**PROBLEM REQUIREMENTS**
Exclude the pictures and transcribe the rest of the data below exactly.

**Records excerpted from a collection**
▶

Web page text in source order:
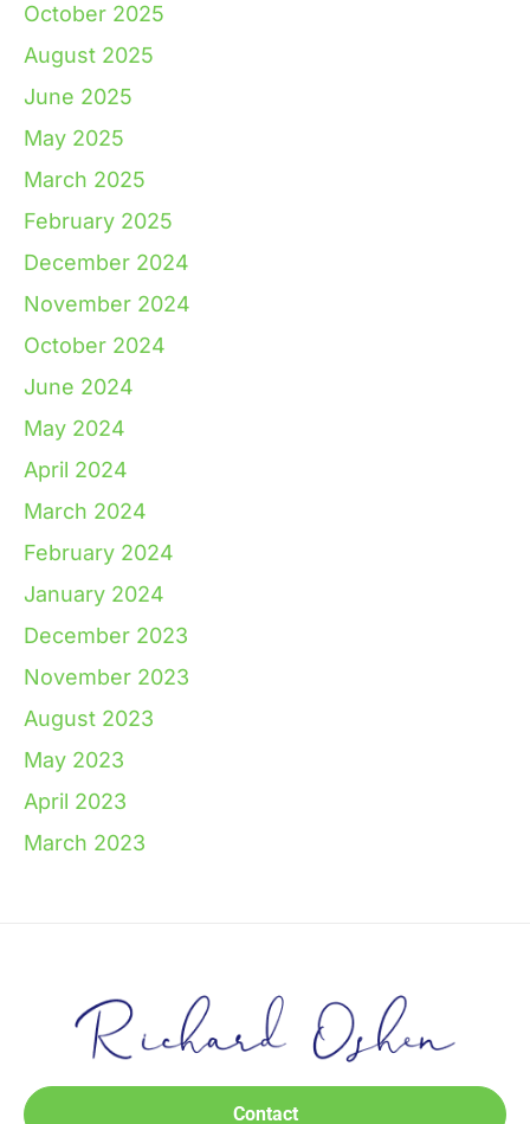
October 2025
August 2025
June 2025
May 2025
March 2025
February 2025
December 2024
November 2024
October 2024
June 2024
May 2024
April 2024
March 2024
February 2024
January 2024
December 2023
November 2023
August 2023
May 2023
April 2023
March 2023
Contact

◀

**RESULT FOR THIS EXERCISE**
Web page text in source order:
October 2025
August 2025
June 2025
May 2025
March 2025
February 2025
December 2024
November 2024
October 2024
June 2024
May 2024
April 2024
March 2024
February 2024
January 2024
December 2023
November 2023
August 2023
May 2023
April 2023
March 2023
Contact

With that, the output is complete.